论文标题
Eclipse:使用视觉和声音有效的远程视频检索
ECLIPSE: Efficient Long-range Video Retrieval using Sight and Sound
论文作者
论文摘要
我们介绍了一种视听方法,用于远程文本到视频检索。与以前专为简短视频检索设计的方法(例如,持续时间为5-15秒)不同,我们的方法旨在检索捕获复杂人类动作的长时间视频。仅标准视频方法的一个挑战是与从如此长的视频中处理数百个密集提取的框架相关的大量计算成本。为了解决这个问题,我们建议用紧凑的音频提示替换视频的部分,这些线索简洁地汇总了动态音频事件,并且处理便宜。我们的方法称为Eclipse(带有声音编码的有效剪辑),通过添加一个统一的视听变压器块,将流行的剪辑模型调整为视听视频设置,该块从视频和音频流中捕获互补的提示。除了比仅远程视频的方法快2.92倍和2.34倍的记忆效率外,我们的方法还可以在几种不同的远程视频数据集(例如ActivityNet,QvHighlights,Youcook2,didemo和charades)上获得更好的文本到视频检索准确性。

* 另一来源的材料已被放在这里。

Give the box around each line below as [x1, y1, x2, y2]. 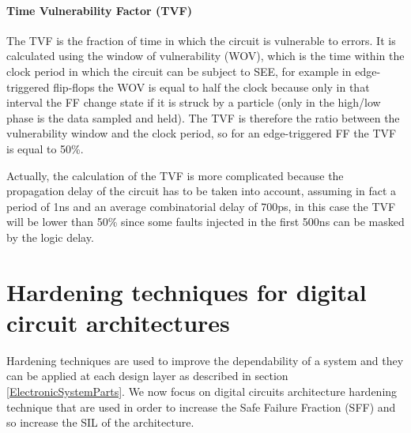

We introduce an audiovisual method for long-range text-to-video retrieval. Unlike previous approaches designed for short video retrieval (e.g., 5-15 seconds in duration), our approach aims to retrieve minute-long videos that capture complex human actions. One challenge of standard video-only approaches is the large computational cost associated with processing hundreds of densely extracted frames from such long videos. To address this issue, we propose to replace parts of the video with compact audio cues that succinctly summarize dynamic audio events and are cheap to process. Our method, named ECLIPSE (Efficient CLIP with Sound Encoding), adapts the popular CLIP model to an audiovisual video setting, by adding a unified audiovisual transformer block that captures complementary cues from the video and audio streams. In addition to being 2.92x faster and 2.34x memory-efficient than long-range video-only approaches, our method also achieves better text-to-video retrieval accuracy on several diverse long-range video datasets such as ActivityNet, QVHighlights, YouCook2, DiDeMo and Charades.